We’re minimally seven months away from having a tournament and there’s truly no telling what will or won’t be possible by March 2021. Still, the NCAA and its basketball selection committees need to be prepared with multiple bracket formats weeks if not months before January arrives. This goes for men’s and women’s hoops. I’ve brainstormed eight models. Remember, regardless of when they’re played, all iterations below would/should be held in Indianapolis or a site with highly similar hosting capabilities for all teams eligible

What can the NCAA do with the 2021 tournament? Listen below for even more details and subscribe to the Eye on College Basketball podcast.

Just this one thing before I get to the various 2021 bracket configurations …

Eliminate conference tournaments

We’re going back to the 1940s by killing all league tourneys for 2021. 

It is needless to tempt fate by inviting unnecessary risk. Conference tourneys would necessitate who-knows-how-many schools to take flights to play in league tournaments, let alone more team-vs.-team interaction. Plus, without fans in 2021 most if not all league tournaments don’t stand to be significantly profitable — if profitable at all — to their conferences.

The upshot: the 2020-21 campaign will bring the most urgency and relevancy to college basketball’s regular season in decades by awarding the regular-season conference champion an automatic bid. Leagues will determine tiebreakers (including a one-game or three-way playoff) if applicable. 

If there is some inter-conference play that can be achieved, Selection Sunday would commence four or five days after the end of the regular season to afford the committee its usual window to allow for seeding and selection. Teams would depart for the NCAA Tournament the day after Selection Sunday. Head into quarantine and by the end of the following week you’ve got the NCAA Tournament starting in earnest. Greg Gumbel on your TV at noon sharp; feel the chills. 

Possible 2021 NCAA Tournament formats

1. A 68-team tournament 

We will start with the mold essentially everyone hopes we get. The tournament format that’s been in place since 2011, the one we’re all familiar and comfortable with and … 

Well.

You know what? 

Nah. Sixty-eight is NOT HAPPENING IN 2021. I’ve been bothered by it for a decade and get it out of my face. No, we are going back to how it always should be. 

2. A 64-team tournament

Our gorgeous old friend. Look at you. For the first time since 2000, the NCAA Tournament returns to its rightful, flawless form. In the midst of a pandemic, there is no need for the filler of bringing four more teams in for a First Four. Sixty-four, baby. I want it, you want it, almost everyone that isn’t a coach wants it. If there is nonconference play, all the better and the committee can mostly use its normal principles for seeding and selecting, even if we get varying game totals per team and league. If it’s intra-league only, then the committee should consider using historical at-large data for conferences to help allot bids. (That’s another column.)

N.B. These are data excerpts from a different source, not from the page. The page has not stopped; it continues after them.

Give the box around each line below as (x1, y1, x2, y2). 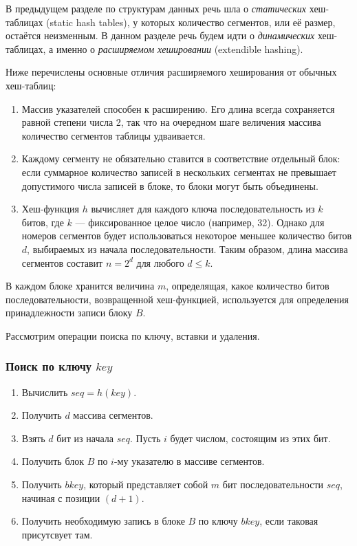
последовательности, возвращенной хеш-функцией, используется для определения (6, 292, 349, 306)
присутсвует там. (21, 527, 93, 541)
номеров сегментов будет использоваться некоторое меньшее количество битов (21, 228, 352, 243)
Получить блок (21, 454, 84, 468)
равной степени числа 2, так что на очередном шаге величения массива (21, 115, 321, 129)
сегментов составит (21, 255, 103, 270)
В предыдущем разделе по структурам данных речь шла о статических (6, 1, 307, 15)
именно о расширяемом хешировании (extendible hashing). (56, 41, 303, 56)
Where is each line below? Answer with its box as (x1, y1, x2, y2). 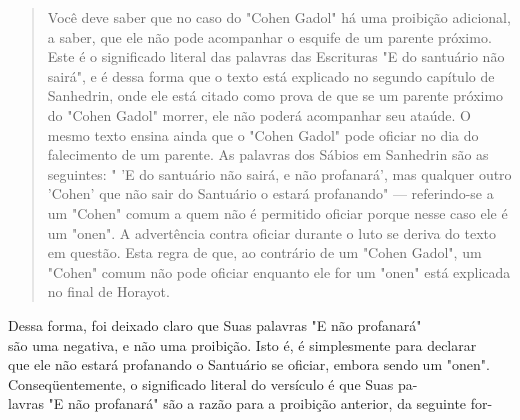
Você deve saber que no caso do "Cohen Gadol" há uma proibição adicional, (47, 7, 511, 27)
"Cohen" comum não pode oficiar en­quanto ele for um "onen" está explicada (47, 261, 511, 282)
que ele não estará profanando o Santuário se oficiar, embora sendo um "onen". (8, 354, 490, 375)
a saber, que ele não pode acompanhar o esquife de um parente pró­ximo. (47, 26, 492, 47)
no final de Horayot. (47, 281, 170, 302)
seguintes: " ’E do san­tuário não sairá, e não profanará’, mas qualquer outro (47, 163, 512, 184)
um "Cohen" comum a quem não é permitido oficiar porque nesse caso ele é (47, 202, 508, 223)
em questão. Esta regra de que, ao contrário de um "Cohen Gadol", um (47, 242, 482, 263)
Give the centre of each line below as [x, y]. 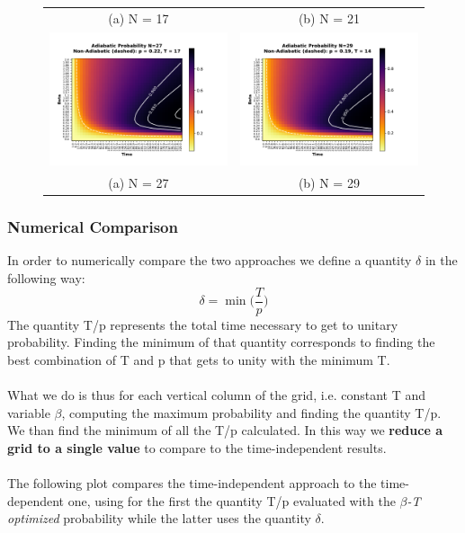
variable [29, 412]
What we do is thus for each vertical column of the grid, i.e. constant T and [217, 395]
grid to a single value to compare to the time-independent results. [197, 447]
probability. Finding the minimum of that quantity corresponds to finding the [221, 342]
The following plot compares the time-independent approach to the [192, 482]
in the [441, 260]
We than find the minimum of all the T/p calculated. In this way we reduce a [225, 430]
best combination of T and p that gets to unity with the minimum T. [199, 359]
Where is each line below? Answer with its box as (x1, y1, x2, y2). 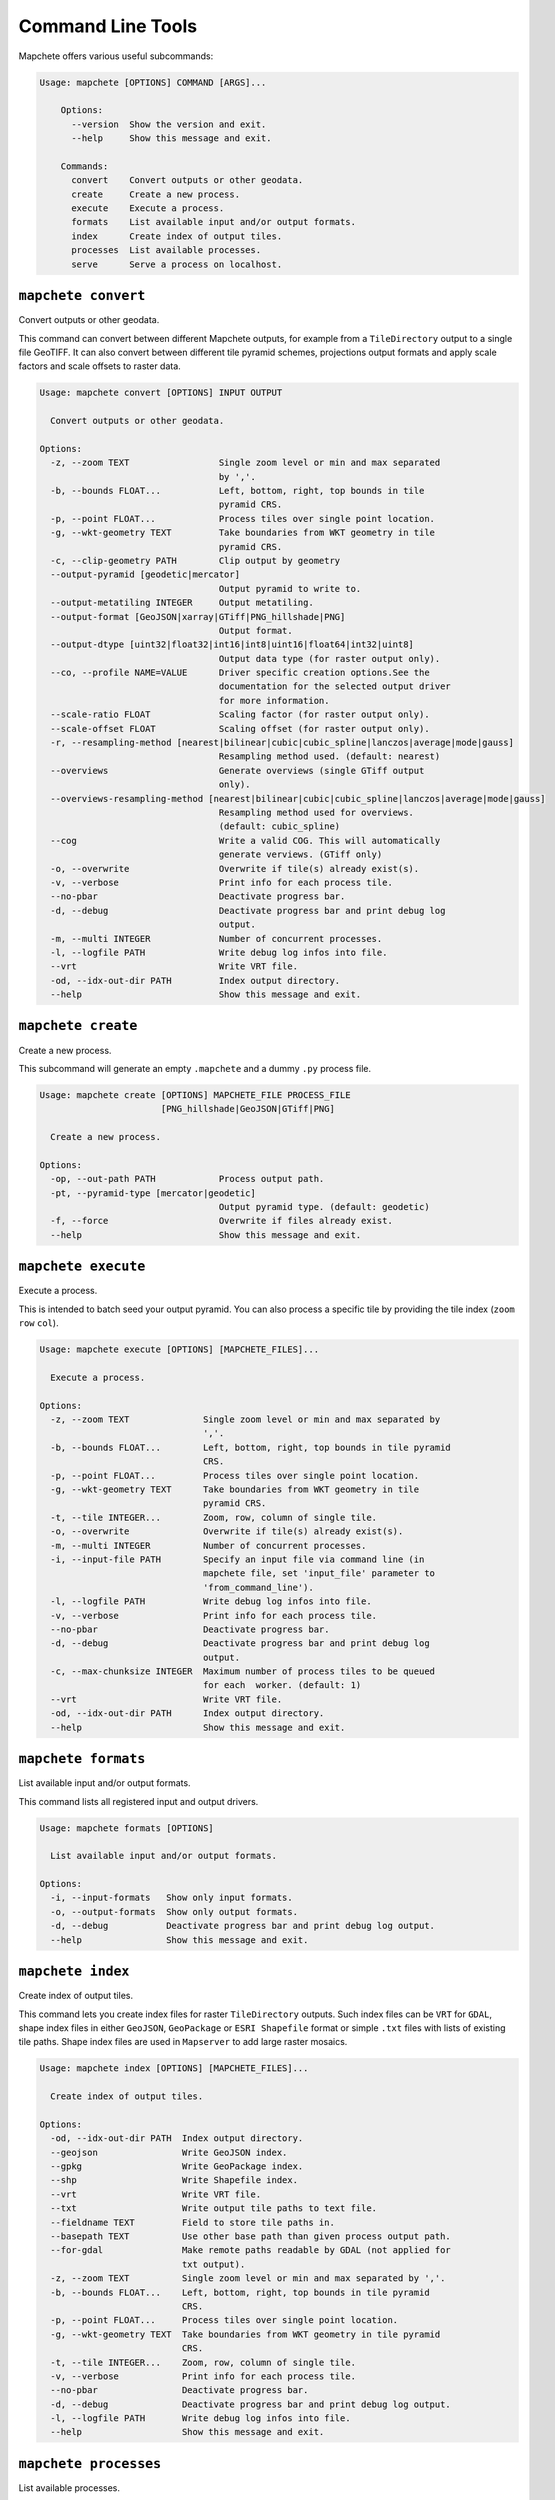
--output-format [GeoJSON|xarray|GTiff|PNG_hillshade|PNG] (50, 611, 346, 622)
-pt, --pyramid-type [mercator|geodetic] (50, 1187, 257, 1199)
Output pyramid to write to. (218, 583, 362, 594)
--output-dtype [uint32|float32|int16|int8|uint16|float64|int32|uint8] (50, 639, 415, 650)
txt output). (181, 2258, 246, 2270)
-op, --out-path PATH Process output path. (50, 1173, 325, 1185)
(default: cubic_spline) (218, 821, 341, 832)
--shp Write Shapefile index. (50, 2175, 299, 2186)

Most importantly, the selection committee needs to embrace flexibility in this process. If we’re lucky enough to get a regular season in 2021, then relaxing or giving some bracketing protocols just a little twist will need to be embraced. 

I previously promised you a schedule for a 14-day tournament. Time to give up the goods. Yes, you can play a 64-team tourney safely in a two-week span. These are 18-to-22-year-olds who have long since been accustomed to playing well over six games in a weekend’s time in high school, let alone a fortnight. Here is your 2021 NCAA Tournament schedule, which can be shortened by one or two days if necessary if fewer than 64 teams participate: 

  • Day 1: First round games for 32 teams on left side of the bracket
  • Day 2: First round games for 32 teams on right side of the bracket
  • Day 3: Second round games for the 16 winners from Day 1
  • Day 4: Second round games for 16 winners from Day 2
                —— AT THIS POINT, 16 TEAMS REMAIN ——
  • Day 5: OFF
  • Day 6: Sweet 16 games on left side of the bracket
  • Day 7: Sweet 16 games on right side of the bracket
  • Day 8: Elite Eight games on left side of the bracket
  • Day 9: Elite Eight games on right side of the bracket
  • Day 10: OFF
  • Day 11: OFF
  • Day 12: Final Four
  • Day 13: OFF
  • Day 14: National title game 

If this goes down in Indy, the national semis and title game would be held at Bankers Life Fieldhouse. The Sweet 16 and Elite Eight would be played in the Indianapolis metro area at the city’s three big basketball venues: Bankers Life, Hinkle and Indiana Farmers Coliseum.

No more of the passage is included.